---- Records for the exercise

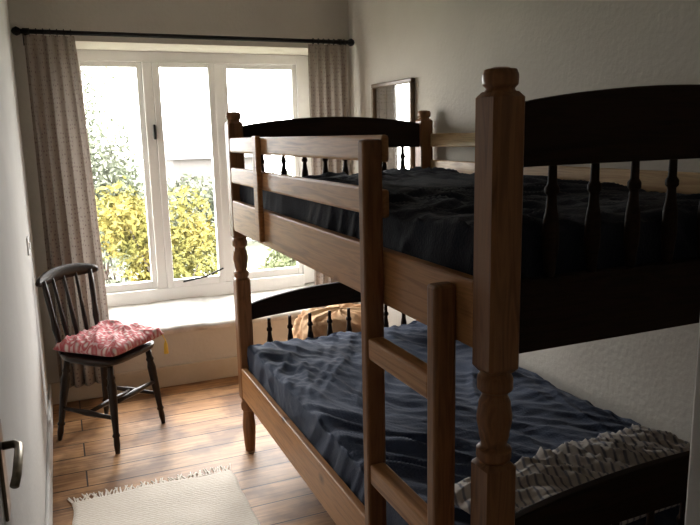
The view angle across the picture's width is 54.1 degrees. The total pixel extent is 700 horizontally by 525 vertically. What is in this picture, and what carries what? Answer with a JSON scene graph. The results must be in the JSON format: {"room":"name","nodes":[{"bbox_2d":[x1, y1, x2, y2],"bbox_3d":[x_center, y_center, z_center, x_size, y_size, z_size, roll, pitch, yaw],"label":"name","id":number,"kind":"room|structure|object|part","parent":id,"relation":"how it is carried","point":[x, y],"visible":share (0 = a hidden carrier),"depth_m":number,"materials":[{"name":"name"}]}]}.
{"room":"bedroom","nodes":[
{"label":"bedroom","id":0,"kind":"room"},
{"bbox_2d":[0,0,47,524],"bbox_3d":[-1.192,-0.135,2.236,0.150,2.500,4.389,-6,11,-22],"label":"wall","id":1,"kind":"structure","parent":0,"point":[23,370],"depth_m":2.38,"materials":[{"name":"paint"}]},
{"bbox_2d":[26,236,30,255],"bbox_3d":[-1.482,-0.077,3.164,0.014,0.080,0.080,-6,11,-22],"label":"light switch","id":2,"kind":"object","parent":1,"relation":"attached to","point":[27,237],"visible":1,"depth_m":3.13,"materials":[{"name":"white paint"}]},
{"bbox_2d":[45,384,52,524],"bbox_3d":[-1.142,1.002,2.603,0.015,0.130,2.991,-6,11,-22],"label":"baseboard","id":3,"kind":"structure","parent":1,"relation":"attached to","point":[49,460],"depth_m":3.02,"materials":[{"name":"paint"}]},
{"bbox_2d":[7,0,351,383],"bbox_3d":[-0.976,-0.532,4.350,1.932,2.500,0.500,-6,11,-22],"label":"wall","id":4,"kind":"structure","parent":0,"point":[297,19],"depth_m":3.98,"materials":[{"name":"paint"}]},
{"bbox_2d":[48,356,237,404],"bbox_3d":[-0.849,0.674,4.332,1.932,0.130,0.018,-6,11,-22],"label":"baseboard","id":5,"kind":"structure","parent":4,"relation":"attached to","point":[193,372],"depth_m":4.21,"materials":[{"name":"paint"}]},
{"bbox_2d":[11,26,354,45],"bbox_3d":[-0.871,-1.267,3.922,1.920,0.090,0.123,-6,11,-22],"label":"curtain rod","id":6,"kind":"object","parent":4,"relation":"attached to","point":[15,30],"visible":0.94,"depth_m":3.82,"materials":[{"name":"black metal"}]},
{"bbox_2d":[23,34,115,387],"bbox_3d":[-1.527,-0.244,3.774,0.301,1.927,0.069,-5,11,-18],"label":"curtain","id":7,"kind":"object","parent":6,"relation":"hanging from","point":[64,168],"visible":0.72,"depth_m":3.73,"materials":[{"name":"fabric"}]},
{"bbox_2d":[308,44,353,307],"bbox_3d":[-0.120,-0.521,4.336,0.275,1.647,0.061,-6,11,-22],"label":"curtain","id":8,"kind":"object","parent":6,"relation":"hanging from","point":[327,64],"visible":0.31,"depth_m":4.23,"materials":[{"name":"fabric"}]},
{"bbox_2d":[76,49,302,292],"bbox_3d":[-0.993,-0.596,4.487,1.388,1.495,0.080,-6,11,-22],"label":"window","id":9,"kind":"structure","parent":4,"relation":"in","point":[83,55],"depth_m":4.42,"materials":[{"name":"white paint"}]},
{"bbox_3d":[-1.619,-0.504,4.244,0.033,1.430,0.040,-6,11,-22],"label":"sash stile","id":10,"kind":"part","parent":9,"relation":"part of","materials":[{"name":"white wood"}]},
{"bbox_3d":[-1.473,-1.208,4.182,0.317,0.030,0.040,-6,11,-22],"label":"sash rail","id":11,"kind":"part","parent":9,"relation":"part of","materials":[{"name":"white wood"}]},
{"bbox_3d":[-1.444,0.159,4.436,0.317,0.050,0.040,-6,11,-22],"label":"sash rail","id":12,"kind":"part","parent":9,"relation":"part of","materials":[{"name":"white wood"}]},
{"bbox_3d":[-1.298,-0.535,4.377,0.033,1.430,0.040,-6,11,-22],"label":"sash stile","id":13,"kind":"part","parent":9,"relation":"part of","materials":[{"name":"white wood"}]},
{"bbox_3d":[-1.253,-0.539,4.390,0.060,1.430,0.070,-6,11,-22],"label":"mullion","id":14,"kind":"part","parent":9,"relation":"part of","materials":[{"name":"white wood"}]},
{"bbox_2d":[153,125,155,138],"bbox_3d":[-1.224,-0.817,4.296,0.012,0.090,0.035,-6,11,-22],"label":"handle","id":15,"kind":"object","parent":9,"relation":"attached to","point":[154,126],"visible":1,"depth_m":4.28,"materials":[{"name":"black metal"}]},
{"bbox_3d":[-1.196,-0.540,4.387,0.042,1.430,0.040,-6,11,-22],"label":"sash stile","id":16,"kind":"part","parent":9,"relation":"part of","materials":[{"name":"white wood"}]},
{"bbox_3d":[-1.053,-1.243,4.324,0.301,0.030,0.040,-6,11,-22],"label":"sash rail","id":17,"kind":"part","parent":9,"relation":"part of","materials":[{"name":"white wood"}]},
{"bbox_3d":[-1.024,0.123,4.578,0.301,0.050,0.040,-6,11,-22],"label":"sash rail","id":18,"kind":"part","parent":9,"relation":"part of","materials":[{"name":"white wood"}]},
{"bbox_2d":[183,268,223,282],"bbox_3d":[-0.969,0.084,4.551,0.273,0.077,0.032,-6,11,-22],"label":"stay","id":19,"kind":"object","parent":9,"relation":"attached to","point":[221,268],"visible":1,"depth_m":4.54,"materials":[{"name":"black metal"}]},
{"bbox_3d":[-0.880,-0.571,4.518,0.042,1.430,0.040,-6,11,-22],"label":"sash stile","id":20,"kind":"part","parent":9,"relation":"part of","materials":[{"name":"white wood"}]},
{"bbox_3d":[-0.848,-0.580,4.563,0.055,1.430,0.060,-6,11,-22],"label":"mullion","id":21,"kind":"part","parent":9,"relation":"part of","materials":[{"name":"white wood"}]},
{"bbox_3d":[-0.807,-0.584,4.580,0.033,1.430,0.040,-6,11,-22],"label":"sash stile","id":22,"kind":"part","parent":9,"relation":"part of","materials":[{"name":"white wood"}]},
{"bbox_3d":[-0.605,-1.293,4.542,0.439,0.030,0.040,-6,11,-22],"label":"sash rail","id":23,"kind":"part","parent":9,"relation":"part of","materials":[{"name":"white wood"}]},
{"bbox_3d":[-0.575,0.073,4.796,0.439,0.050,0.040,-6,11,-22],"label":"sash rail","id":24,"kind":"part","parent":9,"relation":"part of","materials":[{"name":"white wood"}]},
{"bbox_3d":[-0.373,-0.627,4.760,0.033,1.430,0.040,-6,11,-22],"label":"sash stile","id":25,"kind":"part","parent":9,"relation":"part of","materials":[{"name":"white wood"}]},
{"bbox_2d":[108,282,324,335],"bbox_3d":[-0.889,0.305,4.475,1.556,0.150,0.444,-6,11,-22],"label":"window sill","id":26,"kind":"structure","parent":4,"relation":"attached to","point":[189,314],"depth_m":4.37,"materials":[{"name":"paint"}]},
{"bbox_2d":[106,273,304,306],"bbox_3d":[-0.976,0.183,4.632,1.388,0.090,0.080,-6,11,-22],"label":"frame","id":27,"kind":"object","parent":26,"relation":"on","point":[293,280],"visible":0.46,"depth_m":4.57,"materials":[{"name":"white paint"}]},
{"bbox_2d":[295,55,314,282],"bbox_3d":[-0.314,-0.630,4.785,0.095,1.565,0.060,-6,11,-22],"label":"frame","id":28,"kind":"object","parent":4,"relation":"attached to","point":[302,76],"visible":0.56,"depth_m":4.67,"materials":[{"name":"white paint"}]},
{"bbox_2d":[53,376,335,524],"bbox_3d":[-0.128,1.091,2.691,2.232,0.120,3.989,-6,11,-22],"label":"floor","id":29,"kind":"structure","parent":0,"point":[202,429],"depth_m":3.33,"materials":[{"name":"brown wood"}]},
{"bbox_2d":[35,263,165,453],"bbox_3d":[-1.271,0.456,3.522,0.458,0.876,0.424,3,11,21],"label":"spindle-back chair","id":30,"kind":"object","parent":29,"relation":"on","point":[111,399],"visible":0.87,"depth_m":3.47,"materials":[{"name":"brown wood"}]},
{"bbox_3d":[-1.450,0.693,3.477,0.100,0.434,0.044,-5,11,-18],"label":"leg","id":31,"kind":"part","parent":30,"relation":"part of","materials":[{"name":"brown wood"}]},
{"bbox_3d":[-1.462,0.051,3.523,0.064,0.071,0.416,3,11,21],"label":"crest rail","id":32,"kind":"part","parent":30,"relation":"part of","materials":[{"name":"brown wood"}]},
{"bbox_3d":[-1.341,0.639,3.756,0.044,0.434,0.100,-7,12,-29],"label":"leg","id":33,"kind":"part","parent":30,"relation":"part of","materials":[{"name":"brown wood"}]},
{"bbox_3d":[-1.244,0.452,3.515,0.380,0.032,0.401,3,11,21],"label":"seat","id":34,"kind":"part","parent":30,"relation":"part of","materials":[{"name":"brown wood"}]},
{"bbox_2d":[53,319,168,356],"bbox_3d":[-1.215,0.417,3.512,0.387,0.187,0.412,3,11,21],"label":"seat cushion","id":35,"kind":"object","parent":30,"relation":"on","point":[108,338],"visible":1,"depth_m":3.41,"materials":[{"name":"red fabric"}]},
{"bbox_3d":[-1.148,0.712,3.337,0.043,0.434,0.099,-6,11,-23],"label":"leg","id":36,"kind":"part","parent":30,"relation":"part of","materials":[{"name":"brown wood"}]},
{"bbox_3d":[-1.035,0.653,3.644,0.077,0.433,0.043,-6,11,-23],"label":"leg","id":37,"kind":"part","parent":30,"relation":"part of","materials":[{"name":"brown wood"}]},
{"bbox_2d":[68,464,259,524],"bbox_3d":[-0.672,1.053,2.577,0.708,0.016,1.089,-6,11,-22],"label":"rag rug","id":38,"kind":"object","parent":29,"relation":"on","point":[218,498],"visible":1,"depth_m":2.84,"materials":[{"name":"beige fabric"}]},
{"bbox_2d":[287,303,360,339],"bbox_3d":[-0.050,0.517,3.923,0.638,0.554,0.512,-6,11,-22],"label":"pile","id":39,"kind":"object","parent":29,"relation":"on","point":[319,316],"visible":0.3,"depth_m":3.78,"materials":[{"name":"beige fabric"}]},
{"bbox_2d":[225,67,699,524],"bbox_3d":[0.315,0.240,2.467,1.089,1.614,2.093,-6,11,-22],"label":"bunk bed","id":40,"kind":"object","parent":29,"relation":"on","point":[501,314],"visible":0.85,"depth_m":1.44,"materials":[{"name":"brown wood"}]},
{"bbox_3d":[-0.505,0.120,3.209,0.070,1.614,0.070,-6,11,-22],"label":"post","id":41,"kind":"part","parent":40,"relation":"part of","materials":[{"name":"brown wood"}]},
{"bbox_3d":[-0.116,0.728,2.368,0.028,0.150,1.963,-6,11,-22],"label":"rail","id":42,"kind":"part","parent":40,"relation":"part of","materials":[{"name":"brown wood"}]},
{"bbox_3d":[-0.057,0.164,3.410,0.914,0.134,0.026,-6,11,-22],"label":"headboard","id":43,"kind":"part","parent":40,"relation":"part of","materials":[{"name":"brown wood"}]},
{"bbox_3d":[-0.073,-0.616,3.265,0.914,0.153,0.026,-6,11,-22],"label":"headboard","id":44,"kind":"part","parent":40,"relation":"part of","materials":[{"name":"brown wood"}]},
{"bbox_3d":[-0.133,-0.057,2.222,0.028,0.137,1.963,-6,11,-22],"label":"rail","id":45,"kind":"part","parent":40,"relation":"part of","materials":[{"name":"brown wood"}]},
{"bbox_3d":[0.388,0.032,3.578,0.070,1.614,0.070,-6,11,-22],"label":"post","id":46,"kind":"part","parent":40,"relation":"part of","materials":[{"name":"brown wood"}]},
{"bbox_2d":[247,320,679,524],"bbox_3d":[0.338,0.575,2.539,0.980,0.210,1.981,-6,11,-22],"label":"bedding","id":47,"kind":"object","parent":40,"relation":"on","point":[316,382],"visible":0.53,"depth_m":2.44,"materials":[{"name":"blue fabric"}]},
{"bbox_2d":[454,424,689,524],"bbox_3d":[0.660,0.565,1.819,0.800,0.114,0.340,-6,12,-26],"label":"blanket","id":48,"kind":"object","parent":47,"relation":"on","point":[549,472],"visible":0.48,"depth_m":1.83,"materials":[{"name":"fabric"}]},
{"bbox_2d":[240,166,699,277],"bbox_3d":[0.329,-0.192,2.397,0.989,0.208,1.990,-6,11,-22],"label":"mattress","id":49,"kind":"object","parent":40,"relation":"on","point":[431,217],"visible":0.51,"depth_m":1.63,"materials":[{"name":"fabric"}]},
{"bbox_3d":[0.287,0.444,1.375,0.070,1.614,0.070,-6,11,-22],"label":"post","id":50,"kind":"part","parent":40,"relation":"part of","materials":[{"name":"brown wood"}]},
{"bbox_3d":[0.736,0.510,1.581,0.914,0.130,0.026,-6,11,-22],"label":"headboard","id":51,"kind":"part","parent":40,"relation":"part of","materials":[{"name":"brown wood"}]},
{"bbox_3d":[0.726,0.065,1.498,0.910,0.145,0.026,-6,11,-22],"label":"rail","id":52,"kind":"part","parent":40,"relation":"part of","materials":[{"name":"brown wood"}]},
{"bbox_3d":[0.718,-0.292,1.431,0.914,0.153,0.026,-6,11,-22],"label":"headboard","id":53,"kind":"part","parent":40,"relation":"part of","materials":[{"name":"brown wood"}]},
{"bbox_2d":[348,0,699,442],"bbox_3d":[0.723,-0.324,3.030,0.150,2.500,4.389,-6,11,-22],"label":"wall","id":54,"kind":"structure","parent":0,"point":[556,47],"depth_m":2.60,"materials":[{"name":"paint"}]},
{"bbox_2d":[371,78,414,169],"bbox_3d":[0.238,-0.699,3.875,0.026,0.630,0.500,-6,11,-22],"label":"wall mirror","id":55,"kind":"object","parent":54,"relation":"attached to","point":[395,99],"visible":0.48,"depth_m":3.81,"materials":[{"name":"brown wood"}]},
{"bbox_3d":[0.145,-0.737,4.090,0.026,0.582,0.024,-6,11,-22],"label":"frame","id":56,"kind":"part","parent":55,"relation":"part of","materials":[{"name":"wood"}]},
{"bbox_3d":[0.232,-0.997,3.819,0.026,0.024,0.500,-6,11,-22],"label":"frame","id":57,"kind":"part","parent":55,"relation":"part of","materials":[{"name":"wood"}]},
{"bbox_3d":[0.332,-0.661,3.659,0.026,0.582,0.024,-6,11,-22],"label":"frame","id":58,"kind":"part","parent":55,"relation":"part of","materials":[{"name":"wood"}]},
{"bbox_3d":[0.601,0.112,0.699,1.932,2.500,0.120,-6,11,-22],"label":"wall","id":59,"kind":"structure","parent":0,"visible":0},
{"bbox_2d":[0,440,23,524],"bbox_3d":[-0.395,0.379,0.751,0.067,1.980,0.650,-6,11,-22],"label":"door handle","id":60,"kind":"object","parent":59,"relation":"attached to","point":[2,512],"depth_m":0.94,"materials":[{"name":"metal"}]},
{"bbox_2d":[0,419,10,521],"bbox_3d":[-0.497,0.297,0.983,0.005,0.140,0.045,-6,11,-22],"label":"plate","id":61,"kind":"object","parent":60,"relation":"attached to","point":[3,469],"depth_m":0.97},
{"bbox_3d":[-0.462,0.273,0.935,0.031,0.023,0.124,-6,11,-22],"label":"handle","id":62,"kind":"part","parent":60,"relation":"part of","materials":[{"name":"silver metal"}]},
{"bbox_3d":[-0.462,0.273,0.935,0.031,0.023,0.124,-6,11,-22],"label":"lever","id":63,"kind":"part","parent":60,"relation":"part of","materials":[{"name":"metal"}]},
{"bbox_2d":[684,322,699,524],"bbox_3d":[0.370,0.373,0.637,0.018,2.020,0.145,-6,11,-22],"label":"door frame","id":64,"kind":"structure","parent":59,"relation":"attached to","point":[692,517],"depth_m":0.66,"materials":[{"name":"white paint"}]},
{"label":"outside","id":65,"kind":"structure","parent":0,"visible":0},
{"bbox_2d":[102,182,281,284],"bbox_3d":[-5.698,-1.257,18.697,32.000,0.120,29.250,-6,11,-22],"label":"ground","id":66,"kind":"structure","parent":65,"point":[257,253],"depth_m":11.69,"materials":[{"name":"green plant"}]},
{"bbox_2d":[81,67,115,154],"bbox_3d":[-6.188,-2.706,14.113,2.877,4.456,2.176,-6,11,-22],"label":"tree","id":67,"kind":"object","parent":66,"relation":"on","point":[92,106],"visible":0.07,"depth_m":14.43,"materials":[{"name":"green plant"}]},
{"bbox_2d":[87,109,144,284],"bbox_3d":[-3.193,-0.737,8.648,1.470,2.449,1.273,-6,11,-22],"label":"shrub","id":68,"kind":"object","parent":66,"relation":"on","point":[111,168],"visible":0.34,"depth_m":8.46,"materials":[{"name":"green plant"}]},
{"bbox_3d":[-3.047,-0.299,8.612,0.072,1.577,0.344,-8,12,-32],"label":"stem","id":69,"kind":"part","parent":68,"relation":"part of","materials":[{"name":"brown plant"}]},
{"bbox_3d":[-3.114,-0.315,8.896,0.121,1.509,0.296,-6,11,-22],"label":"stem","id":70,"kind":"part","parent":68,"relation":"part of","materials":[{"name":"brown plant"}]},
{"bbox_2d":[94,176,217,282],"bbox_3d":[-1.942,-0.130,7.459,1.688,1.639,1.004,-6,11,-22],"label":"shrub","id":71,"kind":"object","parent":66,"relation":"on","point":[126,223],"visible":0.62,"depth_m":7.28,"materials":[{"name":"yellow plant"}]},
{"bbox_3d":[-2.133,0.162,7.344,0.384,1.103,0.306,-6,11,-22],"label":"stem","id":72,"kind":"part","parent":71,"relation":"part of","materials":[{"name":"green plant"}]},
{"bbox_2d":[95,167,292,251],"bbox_3d":[-2.618,-1.021,12.675,5.396,1.556,1.529,-6,12,-25],"label":"hedge","id":73,"kind":"object","parent":66,"relation":"on","point":[208,194],"visible":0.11,"depth_m":12.44,"materials":[{"name":"green plant"}]},
{"bbox_2d":[164,138,270,205],"bbox_3d":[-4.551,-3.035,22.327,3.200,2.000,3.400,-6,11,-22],"label":"house","id":74,"kind":"structure","parent":66,"relation":"on","point":[189,156],"depth_m":20.80,"materials":[{"name":"stone"}]},
{"bbox_2d":[257,245,296,269],"bbox_3d":[-0.567,-0.058,8.791,1.583,0.957,1.353,-6,11,-22],"label":"shrub","id":75,"kind":"object","parent":66,"relation":"on","point":[285,261],"visible":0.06,"depth_m":8.29,"materials":[{"name":"green plant"}]}
]}

--------

> [Work to complete] For the records above, state the count of lines where "baseboard" appears, without any other text.

> [Solution] 2